When red light intensities are too high, chlorophyll synthesis may become suppressed. Leaves lacking chlorophyll will have a bleached-white appearance, since chlorophyll is responsible for the green color of leaves. Beyond overexposure, the exclusive use of red light can also lead to interesting and often unwanted physiological changes. Leaves and stems in plants grown under red light alone become elongated, and flower initiation in some species can be extremely delayed.
Far-red light between 730 and 770 nm also plays an important role in plant development. Increased amounts of far-red light typically indicate a shaded environment. Phytochromes give the plant a way to sense relative ratios of red and far-red light. When this shading effect is detected, physiological changes are triggered that lead to the stretching of plant leaves and stems. This behavior evolved to enable plants to reach above their neighbors competing with them for light, offering the tallest plants the advantage of unshaded lighting.
A dramatically smaller fraction of the type of light plants use is blue light. Though just as much of the visible spectrum is considered blue (400-500 nm in wavelength) as red, plants need only a small percentage of the total light received to be blue for effective plant growth. As little as 1% blue light increases photosynthesis rates and shoot dry matter compared with plants grown under red light alone.

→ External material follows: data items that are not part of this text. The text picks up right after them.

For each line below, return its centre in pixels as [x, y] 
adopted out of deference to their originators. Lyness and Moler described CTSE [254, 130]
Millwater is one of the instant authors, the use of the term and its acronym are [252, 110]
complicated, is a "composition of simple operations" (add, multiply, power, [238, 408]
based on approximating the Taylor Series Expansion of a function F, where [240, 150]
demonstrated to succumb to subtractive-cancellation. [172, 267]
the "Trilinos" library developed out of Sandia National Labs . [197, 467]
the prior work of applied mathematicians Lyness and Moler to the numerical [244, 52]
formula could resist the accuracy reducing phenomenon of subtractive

Some blue light is absorbed by chlorophyll, but some is also absorbed by chryptochromes. Cryptochrome response to blue light has been shown to be involved in stomatal control and stem elongation of plants. Specifically, with exposure to higher percentages of blue light, plants tend to become more compact and flower earlier in some species.
Combining Red and Blue Light in a Growroom
While each color of light has its advantages and disadvantages when it comes to plant growth, the overwhelming consensus is that a combination of blue and red light produces the best results. Plants grown under a blue-red light source will have a more typical leaf shape, have more biomass and experience higher rates of photosynthesis than plants grown under either color alone.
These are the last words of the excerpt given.